Nord-Kivu : à Kanyabayonga, la peste des petits ruminants décime les chèvres et fragilise l’économie des ménages ruraux

Dans les collines de Kanyabayonga, au sud du territoire de Lubero, dans la province du Nord-Kivu, une inquiétude sourde s’installe parmi les éleveurs. Depuis le début du mois de mars 2026, la peste des petits ruminants, une maladie virale réputée pour sa forte contagiosité, s’attaque aux troupeaux de chèvres, entraînant des pertes significatives et fragilisant un équilibre économique déjà précaire.

D’après plusieurs témoignages recueillis sur place, des dizaines d’animaux ont péri en l’espace de quelques semaines. Dans cette commune où l’élevage constitue un pilier essentiel des moyens de subsistance, la disparition progressive du cheptel prend une dimension à la fois économique et sociale. Certains observateurs locaux estiment que cette épizootie révèle une vulnérabilité structurelle des systèmes d’élevage, souvent peu encadrés sur le plan sanitaire.

Kasereka Tajiri, éleveur de la localité, illustre cette réalité. Parti d’un troupeau de dix chèvres, il affirme en avoir déjà perdu la moitié. « Nos bettes sont attaquées par des maladies qui se manifestent par la diarrhée sévère, les plaies sur la bouche, j’en ai déjà perdu cinq des suis de cette maladie », confie-t-il, décrivant des symptômes compatibles avec ceux généralement associés à cette pathologie.

À en croire plusieurs habitants, la propagation de la maladie semble rapide, alimentée notamment par les contacts fréquents entre animaux dans des espaces d’élevage peu compartimentés. Dans ce contexte, de nombreuses familles assistent, impuissantes, à l’érosion de leur principal capital productif.

Au-delà des pertes animales, les répercussions s’étendent au tissu social. Saïda Mbambu, résidente de Kanyabayonga, évoque une situation devenue critique pour son foyer. « A cause de la persistance de la peste, nous n’avons presque plus de bétail. Chez nous, nous dépendons en grande partie de nos animaux pour vivre. Les enfants ont dû arrêter les cours parce que nous n’avons plus de moyens. Nous ne savons plus quoi faire », explique-t-elle. Son témoignage met en lumière les effets en cascade de la crise, où la santé animale influence directement l’accès à l’éducation et à la sécurité alimentaire.

Face à cette situation, des professionnels de santé animale tentent d’alerter sur les mesures à adopter. Le vétérinaire Mumbere Kaniki Grâce recommande, selon ses propos, l’isolement des animaux malades, la limitation des interactions entre troupeaux et le recours à la vaccination lorsque celle-ci est доступible. « pour sauver les peu des bettes qui restent, les habitants doivent mettre en pratique les conseils de spécialistes vétérinaires, notamment en isolants les animaux sains des animaux déjà malade, soigner les malades les plutôt possible et vacciner les bettes non malade si nécessaires », précise-t-il.

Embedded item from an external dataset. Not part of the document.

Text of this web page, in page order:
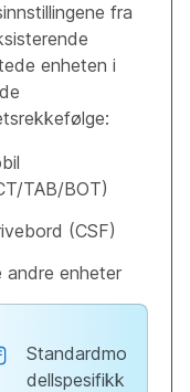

Toutefois, sur le terrain, ces recommandations se heurtent à des contraintes bien réelles. Selon des acteurs du secteur, l’accès aux services vétérinaires, aux produits de vaccination et à l’information reste limité, en particulier dans les zones rurales enclavées. Cette situation complique la mise en œuvre de stratégies efficaces de riposte, laissant les éleveurs souvent livrés à eux-mêmes.

Dans ce contexte, plusieurs voix s’élèvent pour appeler à une réponse plus structurée. Les éleveurs, confrontés à l’ampleur des pertes, sollicitent une intervention rapide des autorités compétentes, estimant qu’une action coordonnée pourrait permettre de contenir la propagation de la maladie et de préserver les moyens de subsistance locaux. À mesure que l’épizootie progresse, la question dépasse désormais le seul cadre sanitaire. Elle interroge, en filigrane, la résilience des systèmes d’élevage face aux chocs sanitaires et climatiques, ainsi que la capacité des politiques publiques à accompagner des communautés rurales fortement dépendantes de leurs ressources animales. À Kanyabayonga, sauver le bétail apparaît, pour beaucoup, comme une condition indispensable à la préservation d’un fragile équilibre de vie.